Eco-group to take on bottled water makers

NEW YORK: PR pros, Eric Yaverbaum and Mark DiMassimo, have collaborated on a campaign to promote the environmental benefits of tap water.

NEW YORK: PR pros, Eric Yaverbaum and Mark DiMassimo, have collaborated on a campaign to promote the environmental benefits of tap water.

The objective of "Tappening" is to raise awareness about carbon emissions from bottled water manufacturers, and to engage consumers. This week, the campaign launched its "Message in the Bottle" initiative, an effort that asks consumers to collect and insert environmental messages inside empty water bottles. Organizers plan to deliver the first million bottles to Neville Isdell, the CEO of Coca Cola, the parent company of Dasani bottled water.

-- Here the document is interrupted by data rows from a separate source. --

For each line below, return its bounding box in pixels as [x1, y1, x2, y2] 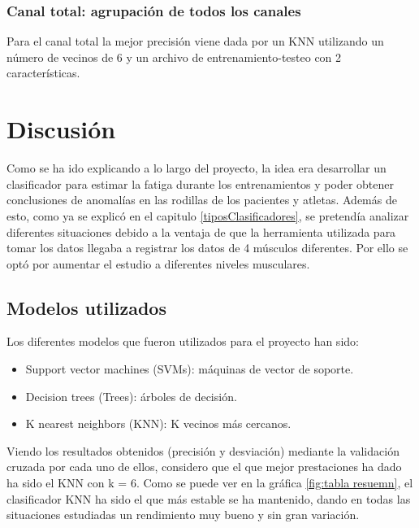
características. [6, 64, 80, 81]
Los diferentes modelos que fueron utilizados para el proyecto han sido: [6, 333, 359, 350]
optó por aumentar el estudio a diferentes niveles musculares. [6, 255, 310, 272]
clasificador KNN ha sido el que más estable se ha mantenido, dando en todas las [6, 490, 411, 507]
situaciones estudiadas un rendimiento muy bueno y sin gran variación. [6, 506, 360, 523]
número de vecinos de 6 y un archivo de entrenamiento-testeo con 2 [6, 48, 342, 65]
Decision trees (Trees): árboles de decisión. [25, 387, 237, 404]
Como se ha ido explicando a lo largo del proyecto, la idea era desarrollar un [6, 159, 387, 177]
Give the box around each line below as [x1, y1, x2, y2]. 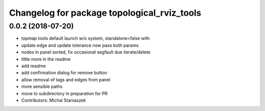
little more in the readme [21, 56, 71, 62]
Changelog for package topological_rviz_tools [9, 7, 201, 18]
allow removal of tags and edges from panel [21, 77, 110, 83]
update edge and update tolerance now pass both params [21, 42, 139, 48]
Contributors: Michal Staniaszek [21, 97, 86, 103]
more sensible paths [21, 83, 63, 89]
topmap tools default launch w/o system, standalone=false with [21, 35, 150, 41]
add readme [21, 63, 46, 69]
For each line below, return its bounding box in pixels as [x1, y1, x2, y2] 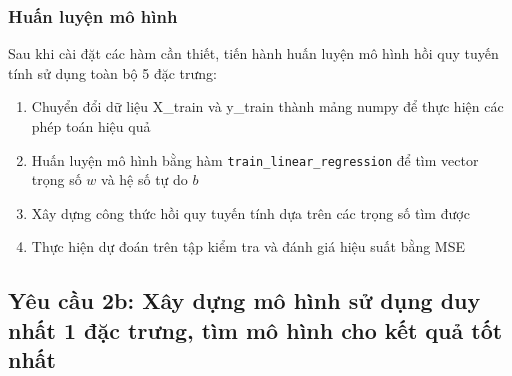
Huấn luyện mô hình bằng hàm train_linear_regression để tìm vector [31, 149, 479, 170]
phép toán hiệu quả [31, 116, 151, 136]
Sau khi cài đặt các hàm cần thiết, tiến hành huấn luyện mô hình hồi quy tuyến [8, 43, 499, 64]
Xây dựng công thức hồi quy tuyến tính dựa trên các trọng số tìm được [31, 202, 470, 223]
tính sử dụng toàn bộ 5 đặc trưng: [8, 62, 217, 83]
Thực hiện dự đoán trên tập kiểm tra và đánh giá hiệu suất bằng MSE [31, 236, 466, 257]
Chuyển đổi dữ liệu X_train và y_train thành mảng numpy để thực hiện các [31, 96, 504, 117]
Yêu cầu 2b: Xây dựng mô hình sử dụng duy [8, 285, 481, 316]

"It's not for the point of the stunt or novelty, it's to make a statement about wastefulness," said Yaverbaum, president and founder of Ericho Communications.

Tappening is targeting Coca-Cola because the company has yet to publicly identify the sources of Dasani water. Dasani's Web site states its water comes from the local water supply, and is filtered through reverse osmosis.

Lisa Manley, director of environmental communications at Coca-Cola, said the company is unaware of the Tappening initiative. "If someone were to send us one million empty bottles, we would welcome the opportunity to recycle them," she said, adding the company recently invested $60-million in what is expected to be the world's largest bottle recycling facility. Yet there are no plans to change the way it labels Dasani water.

"The label states very clearly that it is purified water," Manley said.

Tappening's PR efforts include working with environmental bloggers, broadcast media, and extensive outreach to short-lede consumer, business, and marketing publications. The next phase of media outreach will target radio and long-lede publications. Additionally, the Tappening Web site and MySpace page instruct people how to participate and purchase its water bottles to spread the campaign message, Yaverbaum noted.

"The bottle's making a statement that 'I care,'" Yaverbaum added. "It's not that I care whether people buy the bottle, I just want them to stop drinking bottled water."

"From a communications perspective this is easy," he said, referring to the media interest in bottled water backlash. The biggest communications challenge is engaging consumers who are not motivated to join the eco-movements or who are skeptical about the effects of global warming, he said.